The spring of 1984 was dark and dismal, endless days and weeks and months of trying and failing. A degree in English and Modern Languages with professors who said "You can do anything you want. Go into advertising, or public relations, or book publishing." A hundred resumes sent to advertising agencies, public relations firms, and publishing houses all over the country, with no answer or "no openings." By the end of May, my friends had all gone home for the summer or graduated, so I walked the streets of Bloomington alone, looking up at the cross on the tower of a distant church and wondering if there was anything ahead but dead ends.
On the evening of June 15th, I saw Gremlins, starring 20-year old Zach Galligan as a teenager who accidentally feeds his mogwai after midnight, thus turning it into a rampaging monster.
The movie itself was of minimal interest. Zach may have had a buddy-bonding friendship with fellow mogwai enthusiast Corey Feldman on the way to winning the Girl of His Dreams.
During the next years and decades, I didn't learn much more about Zach. I never saw him in any other movie or tv show, except maybe a 1998 episode of Star Trek: Voyager, where I didn't recognize him.
There was an occasional photo or reference on one of the gay celebrity websites that we had back in the days of America Online and Myspace. They revealed that:
1. Zach was tied up in a lot of his movies. This shot appeared over and over.
And:
2. He was gay in real life. I never questioned this.
A few days ago, I noticed a run on my earlier profile of Zach Galligan, so I started researching him for a new profile.
First, n*de photos.
Second, he disparages this 30-foot tall statue in Louisville, Kentucky: "If I looked like this naked, I'm not sure I would hang out in downtown Louisville. #teeny." Dude, that's an homage to Michelangelo's David by Turkish artist Serkan Ă–zkaya. Show some respect.

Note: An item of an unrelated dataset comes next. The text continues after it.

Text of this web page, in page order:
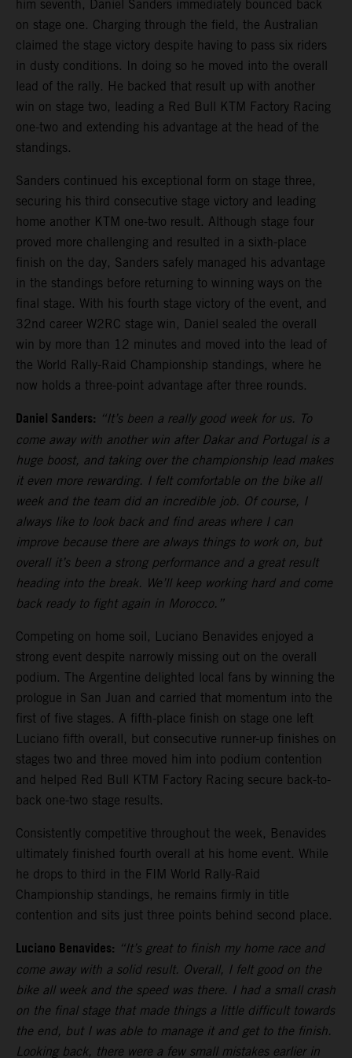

Next, is he really gay, like those celebrity websites of yesteryear told us?
His Instagram says "Actor, cat lover, thunderstorm anticipator." A promising sign: Most straight guys have "husband/father" in their tagline, and for whatever reason, cats are gay-coded.
Psych! 15 of the first 20 posts are pictures of Zach hugging, kissing, holding, and grinning at the camera with the Woman of His Dreams.
Later on we find a shot from one of his movie, but Zach so busy gushing over Molly Ringwald that he doesn't say who the shirtless guy is. I think the movie is Surviving (1985), with Zach and Molly playing high schoolers so distraught over their parents' opposition to their relationship that they Romeo-and-Juliet themselves. Marc Gilpin played their friend Bobby.
Next Zach brags about being paid to "make love to a stunning Polish actress" in Danielle Steele's Crossings. He posts 12 photos of her body and part of his head. Lee Horsley, tv's Matt Houston, was the star. How about showing us some of his body?
Researching other sources is no better. An article from 2014 says that Zach regrets leaving Hollywood -- and not dating Phoebe Cates. Can't go 30 seconds without mentioning a girl, can you, buddy?
Zach can't help being straight -- he was born that way -- but does he have to be heterosexist AF, proclaiming "girls! girls! girls!' constantly, as if feminine smiles are the Meaning of Life?
I am disgustipated.
When they discover that an actor they liked as a kid is gay, heterosexuals complain that their childhood "is ruined!" I'm not sure why. Because they can no longer pretend that no LGBT people existed in the past?
Well, Zach and Allan Kayser, Bubba on Mama's Family. Yes, his bulge was on display in every episode.